Nike announced on Friday that it will divest, Cole Haan, to private-equity firm Apax Partners, for a total consideration of $570 million.
Nike announced in May of this year its intention to divest Umbro and Cole Haan so it can focus on its core brands. Nike wants to drive growth in the Nike, Jordan, Converse and Hurley Brands. Just a couple of weeks ago, Nike sold Umbro for $225 million to Iconix Brand Group (ICON).
CEO Mark Parker commented on the deal,
The decision to divest of Cole Haan allows us to sharpen our focus on opportunities with the highest potential for strong returns, and to make sure the brands within the NIKE portfolio are the most complementary to the NIKE Brand.
Combined, Nike will receive $895 million for both Cole Haan and Umbro. The two businesses generated $195 million in revenues for the first quarter of its fiscal 2013. The units reported an operating loss of $18 million for the period. Based on an annual revenue estimate of $750-$800 million, this values the assets at 1.2 times annual revenues.
Nike expects to complete the sale early in 2013.

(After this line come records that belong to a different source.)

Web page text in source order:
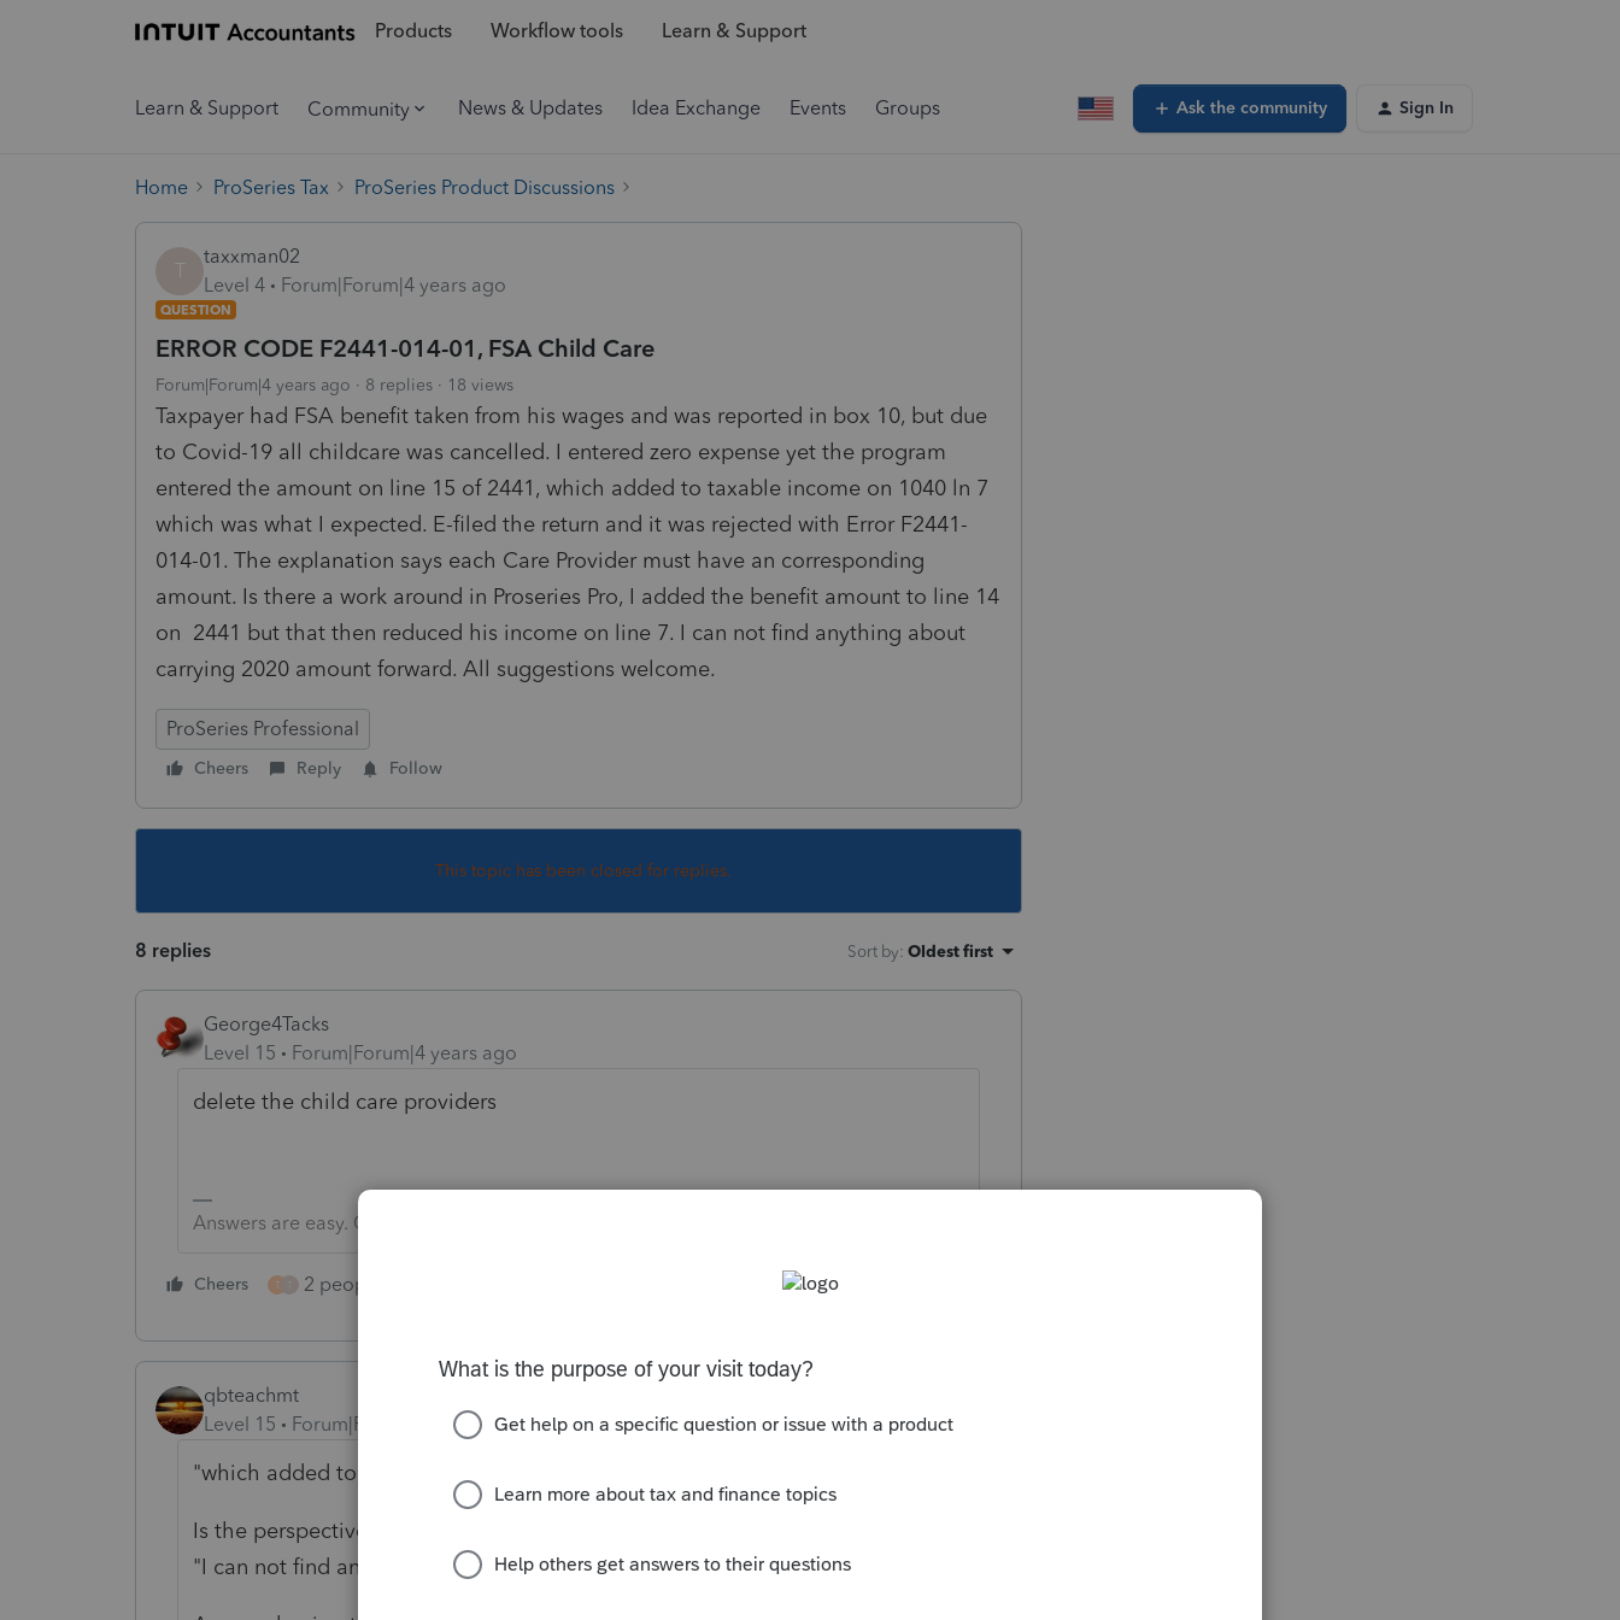
Products Workflow tools Learn & Support
Learn & Support Community News & Updates Idea Exchange Events Groups Ask the community Sign In
Home ProSeries Tax ProSeries Product Discussions
T
taxxman02
Level 4
Forum|Forum|4 years ago
QUESTION
ERROR CODE F2441-014-01, FSA Child Care
Forum|Forum|4 years ago 8 replies 18 views
Taxpayer had FSA benefit taken from his wages and was reported in box 10, but due
to Covid-19 all childcare was cancelled. I entered zero expense yet the program
entered the amount on line 15 of 2441, which added to taxable income on 1040 ln 7
which was what I expected. E-filed the return and it was rejected with Error F2441-
014-01. The explanation says each Care Provider must have an corresponding
amount. Is there a work around in Proseries Pro, I added the benefit amount to line 14
on 2441 but that then reduced his income on line 7. I can not find anything about
carrying 2020 amount forward. All suggestions welcome.
ProSeries Professional
Cheers Reply Follow
This topic has been closed for replies.
8 replies Sort by: Oldest first
George4Tacks
Level 15
Forum|Forum|4 years ago
delete the child care providers
Answers are easy. Questions are hard!
Cheers T 2 people like this
qbteachmt
Level 15
Forum|Forum|4 years ago
"which added to taxable income on 1040 ln 7 which was what I expected."
Is the perspective of this next sentence per the software or per the provision:
"I can not find anything about carrying 2020 amount forward."
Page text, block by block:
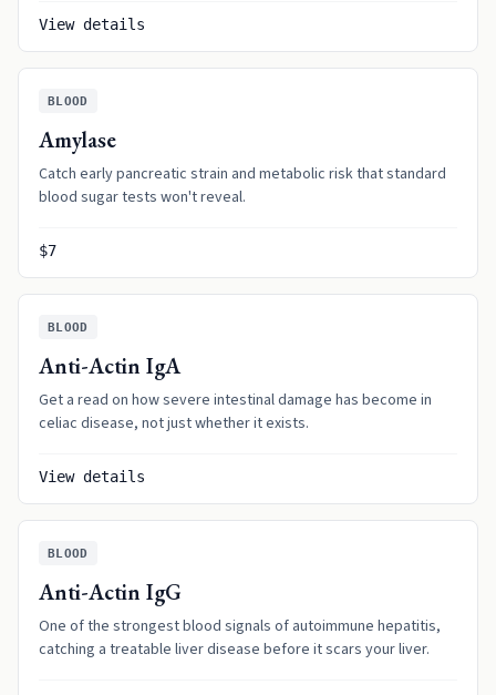
View details
BLOOD
Amylase
Catch early pancreatic strain and metabolic risk that standard
blood sugar tests won't reveal.
$7
BLOOD
Anti-Actin IgA
Get a read on how severe intestinal damage has become in
celiac disease, not just whether it exists.
View details
BLOOD
Anti-Actin IgG
One of the strongest blood signals of autoimmune hepatitis,
catching a treatable liver disease before it scars your liver.
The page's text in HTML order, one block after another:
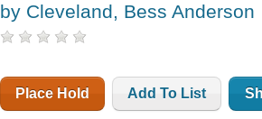
by Cleveland, Bess Anderson
Place Hold Add To List
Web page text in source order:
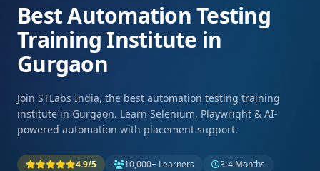
Best Automation Testing
Training Institute in
Gurgaon
Join STLabs India, the best automation testing training
institute in Gurgaon. Learn Selenium, Playwright & AI-
powered automation with placement support.
4.9/5 10,000+ Learners
3-4 Months
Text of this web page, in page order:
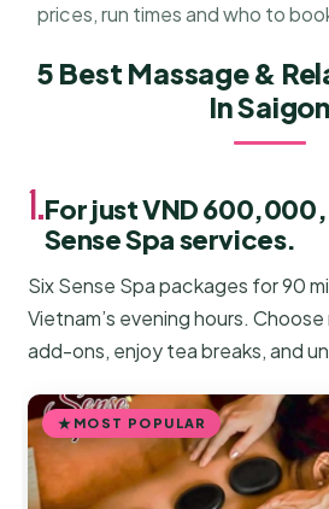
prices, run times and who to
5 Best Massage &
In Saigon
1.For just VND
Sense Spa services.
Six Sense Spa packages for 90
Vietnam’s evening hours.
add-ons, enjoy tea breaks, and
MOST POPULAR

Nike ended its first quarter of its fiscal 2013 with $3.3 billion in cash, equivalents and short term investments. The company operates with $0.4 billion in short and long term debt, for a net cash position of $2.9 billion.
The company reported annual revenues of $24.1 billion for its fiscal 2012, on which it net earned $2.2 billion, or $4.73 per diluted share.
The market currently values Nike at $41.7 billion, which values operating assets around $38.8 billion. This values the firm at 1.6 times annual revenues and 17-18 times annual earnings.
Nike currently pays a quarterly dividend of $0.42 per share, for an annual dividend yield of 1.8%.
Year to date, shares of Nike have fallen some 4%. Shares rose from $95 in January to a peak at $115 in May. Shares fell back to the high eighties during the summer on a weaker guidance. Shares recovered a bit from those days, currently exchanging hands at $92.50 per share.
Over the past decade, shares of Nike have quadrupled. From lows of $40 in 2009, shares have more than doubled on the back of growth driven by trends in running and sophisticated sport devices. Between its fiscal 2009 and 2012, revenues grew from $19.2 billion to $24.1 billion. Net income rose from $1.5 billion to $2.2 billion.
Combined, Cole Haan and Umbro generate roughly 3% of Nike's annual revenues, so the impact of the divestiture is rather limited. The proceeds at 1.2 times annual revenues are rather generous compared to Nike's own valuation of 1.6 times annual revenues, given the operating losses of the division.
Nike recently announced a new four year $8 billion share repurchase program, sufficient to retire roughly a fifth of shares outstanding. Excluding earnings growth, completion of the repurchase program could boost earnings per share towards $6.
The company remains on track to please shareholders. Beside the repurchase program, the company furthermore announced a 17% dividend hike and announced a 2-for-1 stock split.
Shares are fairly valued at these levels, but I see few convincing reasons to initiate a short or long position at these levels.